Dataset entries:
>>>

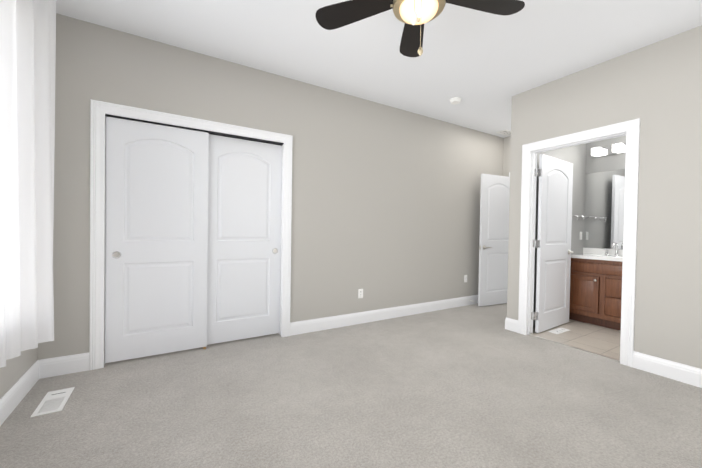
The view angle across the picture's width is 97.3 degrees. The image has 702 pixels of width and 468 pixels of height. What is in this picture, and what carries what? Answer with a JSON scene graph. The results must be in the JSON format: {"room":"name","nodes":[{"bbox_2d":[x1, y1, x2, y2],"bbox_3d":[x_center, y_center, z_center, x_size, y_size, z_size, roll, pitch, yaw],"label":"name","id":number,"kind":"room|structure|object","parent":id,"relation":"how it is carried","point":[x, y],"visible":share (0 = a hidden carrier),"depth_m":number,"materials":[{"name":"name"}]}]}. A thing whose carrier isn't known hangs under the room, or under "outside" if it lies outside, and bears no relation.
{"room":"empty bedroom","nodes":[
{"label":"empty bedroom","id":0,"kind":"room"},
{"bbox_2d":[0,343,39,398],"bbox_3d":[-1.387,-0.253,0.622,0.115,2.755,3.840,0,1,-31],"label":"wall","id":1,"kind":"structure","parent":0,"point":[15,368],"depth_m":1.99,"materials":[{"name":"grey paint"}]},
{"bbox_2d":[0,359,43,425],"bbox_3d":[-1.391,1.053,0.738,0.014,0.140,3.700,0,1,-31],"label":"baseboard","id":2,"kind":"structure","parent":1,"relation":"attached to","point":[17,391],"depth_m":2.01,"materials":[{"name":"white wood"}]},
{"bbox_2d":[0,0,55,367],"bbox_3d":[-1.190,-0.450,0.656,0.253,2.295,3.183,0,1,-31],"label":"curtain","id":3,"kind":"object","parent":1,"relation":"attached to","point":[27,79],"visible":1,"depth_m":1.77,"materials":[{"name":"white fabric"}]},
{"bbox_2d":[40,13,503,359],"bbox_3d":[0.545,-0.271,4.108,7.030,2.755,0.115,0,1,-31],"label":"wall","id":4,"kind":"structure","parent":0,"point":[384,205],"depth_m":3.50,"materials":[{"name":"grey paint"}]},
{"bbox_2d":[44,353,88,377],"bbox_3d":[-2.207,1.017,2.398,0.275,0.140,0.014,0,1,-31],"label":"baseboard","id":5,"kind":"structure","parent":4,"relation":"attached to","point":[69,364],"depth_m":2.39,"materials":[{"name":"white wood"}]},
{"bbox_2d":[105,116,208,362],"bbox_3d":[-1.694,0.053,2.743,0.764,2.030,0.038,0,1,-31],"label":"closet door","id":6,"kind":"structure","parent":4,"relation":"in","point":[156,238],"depth_m":2.71,"materials":[{"name":"white wood"}]},
{"bbox_2d":[89,99,292,370],"bbox_3d":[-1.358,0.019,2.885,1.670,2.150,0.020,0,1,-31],"label":"door frame","id":7,"kind":"structure","parent":4,"relation":"attached to","point":[99,110],"depth_m":2.50,"materials":[{"name":"white wood"}]},
{"bbox_2d":[207,134,281,344],"bbox_3d":[-1.092,0.057,3.156,0.758,2.030,0.038,0,1,-31],"label":"closet door","id":8,"kind":"structure","parent":4,"relation":"in","point":[244,235],"depth_m":3.14,"materials":[{"name":"white wood"}]},
{"bbox_2d":[358,289,362,297],"bbox_3d":[0.121,0.734,3.803,0.070,0.115,0.008,0,1,-31],"label":"outlet","id":9,"kind":"object","parent":4,"relation":"attached to","point":[360,293],"visible":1,"depth_m":3.80,"materials":[{"name":"white plastic"}]},
{"bbox_2d":[290,295,477,335],"bbox_3d":[0.954,1.040,4.296,3.760,0.140,0.040,0,1,-31],"label":"baseboard","id":10,"kind":"structure","parent":4,"relation":"attached to","point":[306,326],"depth_m":3.91,"materials":[{"name":"white wood"}]},
{"bbox_2d":[478,174,509,305],"bbox_3d":[2.332,0.097,4.892,0.779,2.030,0.146,1,1,-25],"label":"entry door","id":11,"kind":"structure","parent":4,"relation":"in","point":[494,238],"depth_m":4.83,"materials":[{"name":"white wood"}]},
{"bbox_2d":[0,303,701,467],"bbox_3d":[1.335,1.188,2.785,7.030,0.100,4.665,0,1,-31],"label":"floor carpet","id":12,"kind":"object","parent":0,"point":[473,386],"visible":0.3,"depth_m":2.01,"materials":[{"name":"grey carpet"}]},
{"bbox_2d":[30,387,74,417],"bbox_3d":[-1.944,1.094,2.023,0.140,0.005,0.325,0,1,-31],"label":"air vent register","id":13,"kind":"object","parent":12,"relation":"on","point":[53,401],"visible":1,"depth_m":2.00,"materials":[{"name":"white metal"}]},
{"bbox_2d":[56,0,701,137],"bbox_3d":[1.380,-1.667,2.745,7.030,0.100,4.665,0,1,-31],"label":"ceiling","id":14,"kind":"structure","parent":0,"point":[485,66],"depth_m":2.61,"materials":[{"name":"white paint"}]},
{"bbox_2d":[315,0,524,56],"bbox_3d":[0.390,-1.254,1.635,1.219,0.724,1.176,0,1,-31],"label":"fan","id":15,"kind":"object","parent":14,"relation":"hanging from","point":[414,16],"visible":1,"depth_m":1.80,"materials":[{"name":"black wood"}]},
{"bbox_2d":[450,97,461,103],"bbox_3d":[1.270,-1.611,3.747,0.136,0.042,0.136,0,1,-31],"label":"smoke detector","id":16,"kind":"object","parent":14,"relation":"attached to","point":[455,100],"visible":1,"depth_m":3.71,"materials":[{"name":"white plastic"}]},
{"bbox_2d":[496,130,510,135],"bbox_3d":[2.507,-1.627,4.968,0.320,0.004,0.170,0,1,-31],"label":"ceiling vent","id":17,"kind":"object","parent":14,"relation":"in","point":[506,132],"visible":0.81,"depth_m":4.95,"materials":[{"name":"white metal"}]},
{"bbox_2d":[504,137,507,176],"bbox_3d":[2.881,-0.245,4.870,0.115,2.755,0.990,0,1,-31],"label":"wall","id":18,"kind":"structure","parent":0,"point":[506,138],"depth_m":5.20,"materials":[{"name":"grey paint"}]},
{"bbox_2d":[533,143,585,326],"bbox_3d":[3.134,-0.219,3.264,1.515,2.755,1.749,0,1,-31],"label":"wall","id":19,"kind":"structure","parent":0,"point":[575,155],"depth_m":4.25,"materials":[{"name":"grey paint"}]},
{"bbox_2d":[572,215,586,219],"bbox_3d":[3.058,-0.229,4.194,0.600,0.081,0.074,0,1,-31],"label":"hooks","id":20,"kind":"object","parent":19,"relation":"attached to","point":[581,216],"visible":0.67,"depth_m":4.23,"materials":[{"name":"silver metal"}]},
{"bbox_2d":[531,319,620,359],"bbox_3d":[3.521,1.212,3.494,2.555,0.099,1.914,0,1,-31],"label":"floor","id":21,"kind":"structure","parent":0,"point":[601,340],"depth_m":3.43,"materials":[{"name":"beige tile"}]},
{"bbox_2d":[548,328,569,333],"bbox_3d":[2.452,1.140,3.635,0.300,0.005,0.105,0,1,-31],"label":"floor vent","id":22,"kind":"object","parent":21,"relation":"in","point":[558,330],"visible":1,"depth_m":3.64,"materials":[{"name":"white metal"}]},
{"bbox_2d":[529,334,619,360],"bbox_3d":[2.239,1.145,3.146,0.030,0.004,0.833,0,1,-31],"label":"trim","id":23,"kind":"structure","parent":21,"relation":"on","point":[576,348],"depth_m":3.09,"materials":[{"name":"silver metal"}]},
{"bbox_2d":[569,242,622,330],"bbox_3d":[3.287,0.629,3.913,0.564,1.046,0.822,0,1,-31],"label":"bathroom vanity","id":24,"kind":"object","parent":21,"relation":"on","point":[595,286],"visible":0.58,"depth_m":3.85,"materials":[{"name":"brown wood"}]},
{"bbox_2d":[584,169,624,248],"bbox_3d":[3.652,-0.319,3.865,0.005,1.044,1.245,0,1,-31],"label":"mirror","id":25,"kind":"object","parent":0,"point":[604,211],"visible":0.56,"depth_m":4.20,"materials":[{"name":"silver mirror"}]},
{"bbox_2d":[507,25,701,368],"bbox_3d":[2.625,-0.216,2.529,0.115,2.755,2.709,0,1,-31],"label":"wall","id":26,"kind":"structure","parent":0,"point":[659,84],"depth_m":2.58,"materials":[{"name":"grey paint"}]},
{"bbox_2d":[505,317,517,330],"bbox_3d":[2.456,1.067,4.049,1.444,0.140,0.014,0,1,-31],"label":"baseboard","id":27,"kind":"structure","parent":26,"relation":"attached to","point":[510,324],"depth_m":3.62,"materials":[{"name":"white wood"}]},
{"bbox_2d":[533,154,572,332],"bbox_3d":[2.465,0.115,3.736,0.847,2.030,0.146,0,1,-34],"label":"bathroom door","id":28,"kind":"structure","parent":26,"relation":"in","point":[553,240],"depth_m":3.69,"materials":[{"name":"white wood"}]},
{"bbox_2d":[518,118,639,366],"bbox_3d":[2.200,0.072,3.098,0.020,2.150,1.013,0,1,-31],"label":"door frame","id":29,"kind":"structure","parent":26,"relation":"attached to","point":[631,127],"depth_m":2.73,"materials":[{"name":"white wood"}]},
{"bbox_2d":[633,351,701,387],"bbox_3d":[2.843,1.102,2.029,0.014,0.140,1.523,0,1,-31],"label":"baseboard","id":30,"kind":"structure","parent":26,"relation":"attached to","point":[687,374],"depth_m":2.49,"materials":[{"name":"white wood"}]},
{"bbox_2d":[591,143,625,157],"bbox_3d":[3.540,-1.114,3.925,0.144,0.110,0.875,0,1,-31],"label":"sconce","id":31,"kind":"object","parent":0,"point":[618,148],"visible":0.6,"depth_m":4.14,"materials":[{"name":"white glass"}]}
]}

<<<

→ **ABOUT THIS TASK**:
Once you have read the entries above, state how many of their lines include "bedroom", giving the number alone.

→ **WRITTEN RESPONSE**:
2